The simplest, most practical, way to do what you’re asking is throwing the water into a black hole, this is not easy to do from earth but is something you can do with large volumes of water if you need to (maybe the water is cursed or something?)
The second way is matter-antimatter anihilation. At the moment we are only able to create small numbers of anti-hydrogen atoms that would anihilate the hydrogen in the water molecules you supply, the issue is you’d be left with oxygen that could react with hydrogen again in the future, regenerating the water (it wouldn’t technically be the same water but it would be 8/9 the same as before by mass). So we’d have to invent anti-oxygen generation (this would be incredibly difficult) AND even if we’d succeed we wouldn’t be able to create macroscopic quantities of either because in the process of doing that we’d be creating a lot of antimatter that would anihilate matter it encounters (in our devices), if these are macroscopic quantities in a short time the outcome is effectively a nuclear explosion
Every part of our existence depends on the “destruction” of water. Hydrolysis is a crucial step in photosynthesis. We breathe the waste product, oxygen, and the hydrogen is used to power the processes that plants need to make energy, grow and function. As well as breathing oxygen, we eat plants, or eat animals that eat plants.

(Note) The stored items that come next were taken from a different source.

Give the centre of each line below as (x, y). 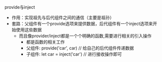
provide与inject (20, 7)
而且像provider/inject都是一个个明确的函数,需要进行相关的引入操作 (85, 36)
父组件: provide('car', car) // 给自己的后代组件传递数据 (80, 48)
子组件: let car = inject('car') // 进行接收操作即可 (74, 54)
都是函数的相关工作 (45, 42)
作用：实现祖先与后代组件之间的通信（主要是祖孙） (63, 18)
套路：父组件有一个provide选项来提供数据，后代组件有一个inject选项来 (82, 24)
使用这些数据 (29, 30)
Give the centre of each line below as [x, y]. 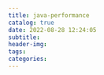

So yes, water molecules are often “destroyed”, but only into their constituents, hydrogen and oxygen.
Why would you want to do that?
What do you have against water?
Matter can neither be created nor destroyed. Not by us, anyway. Not currently. And some would argue that the equality E=MC2 is proof of that, in that matter and energy are two forms of the same thing. We can obtain/harvest energy from matter by breaking bonds or, in the case of fusion, creating new ones, but the matter mostly remains.
So, a way to destroy the hydrogen and oxygen.
Nuclear fusion and fission definitely do not count, as it’s also transforming the nucleons in another element.
Even if you could destroy the protons and neutrons, that would just release more matter and energy in the process.
Therefore, the answer is no. Nothing in the universe can be “just gone”, it can only transform.
Plants use the energy from sunlight to turn water air into sugar and a different type of air. The water is destroyed in the process.
If we are strictly speaking of conditions on Earth, then it is impossible because the conversation of any CHO molecule to CO2 and water is a very negative delta G. Those two molecules are very stable for j their natural states. They tend not to react into other elements without the input of energy and in many cases the reaction requires a catalyst or enzyme.
End the cycle like end the water cycle on earth?